Na manhã ensolarada daquele sábado, 1º de abril de 1589, Galileu Galilei (1564-1642), levando na mão direita uma esfera de ferro de 10 libras (4,53kg) e na esquerda outra, também de fero, de uma libra (453 g), percorreu, vagarosamente, os 56 metros e os 294 degraus, até chegar, pelo lado mais baixo, ao topo do campanário da Catedral de Pisa. No alto da famosa torre inclinada, ajeitou, com esmero, as duas esferas sobre a murada. Lá embaixo, aglomeravam-se os vetustos catedráticos da Universidade de Pisa, os estudantes da renomada instituição e alguns curiosos, todos devidamente postados, para assistirem a experiência do jovem professor que ousara desafiar Aristóteles e afrontar a Escolástica. Sorrisos irônicos e certa expectativa grassavam entre os presentes, diante da possiblidade daquele jovem petulante receber uma lição de modéstia da qual se lembraria para o resto de sua vida. De repente, fez-se silêncio. Galileu, no alto da torre, formulou mais uma vez a questão e, após alguns segundos, soltou as duas esferas juntas. Elas caíram juntas e, para surpresa geral, juntas atingiram o solo.

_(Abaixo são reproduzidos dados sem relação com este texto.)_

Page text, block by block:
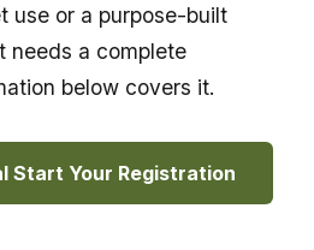
use or a purpose-built
needs a complete
below covers it.
Start Your Registration

Era o tiro de misericórdia em Aristóteles e na afirmação, feita cerca de dois mil anos antes, que, se dois pesos diferentes, da mesma matéria, caíssem da mesma altura, o mais pesado atingiria a Terra antes do mais leve, na proporção dos respetivos pesos. Galileu insistia que, exceto por uma diferença insignificante, devido à desproporção da resistência do ar, os pesos cairiam no mesmo tempo. Depois, Galileu desprezando a resistência do ar, teria anunciado que todos os corpos caem no mesmo tempo na mesma altura. Enfim, os aristotélicos, que ridicularizavam essa ideia, ficaram atônitos com o que acabaram de presenciar. Galileu, definitivamente, mandava Aristóteles e os manuais da Escolástica para as prateleiras empoeiradas das bibliotecas.
Gostou da história que foi contada nos dois parágrafos anteriores? Talvez, até tenha lembranças de já ter lido sobre isso em outro lugar. Vou pedir licença para lhe dizer que esqueça essa história. Tudo que foi escrito é ficção. E não apenas o primeiro parágrafo, que falsei a data e a descrição da cena, mas, repito, tudo! Essa famosa experiência de Galileu Galilei na torre inclinada de Pisa é uma lenda, que vem sendo reprisada nos manuais escolares desde o século XVII, com mais ou menos detalhes, dependendo do verniz da pena de quem a descreve. E quem afirma isso não sou eu, mas o historiador Alexandre Koyré, renomado pelos seus estudos de história do pensamento científico. Então, resta-nos entender os argumentos de Koyré para ter chegado a essa conclusão.
Alexandre Koyré, após exaustiva busca, concluiu que a origem dessa fake news do século XVII foi a obra de Vicenzo Viviani, Racconto istorico della vita di Galilei, publicada em 1654. Esse livro, datado de uns 60 anos depois do suposto acontecimento, traz um relato fantasioso da experiência feita por Galileu Galilei no campanário de Pisa. Não há nada sobre isso que tenha sido deixado escrito pro Galileu e nem por qualquer outro contemporâneo. Não há registro de que alguém tenha presenciado essa fantástica experiência. Os que vieram depois de Viviani limitaram-se a repetir o suado enredo, dando ênfase ao ataque ao aristotelismo, à experiência pública no alto da torre inclinada, ao sucesso da experiência pela queda simultânea dos dois corpos, à consternação dos adversários, etc., com mais ou menos ênfase, conforme a capacidade de produzir ficção de cada autor.
Galileu Galilei não fez essa experiência, segundo Alexandre Koyré, porque não havia necessidade de fazê-la. E, para a sorte de Galileu, ainda bem que não fez, pois se tivesse feito, nos moldes relatados pelos historiadores, os resultados o teriam deixado desacreditado. Galileu não fez essa experiência e nem mesmo a imaginou porque não era um empirista experimentador. Ele, efetivamente, sabia que a afirmação de que todos os corpos caiam com uma velocidade igual somente é verdadeira para o caso abstrato do movimento no vácuo.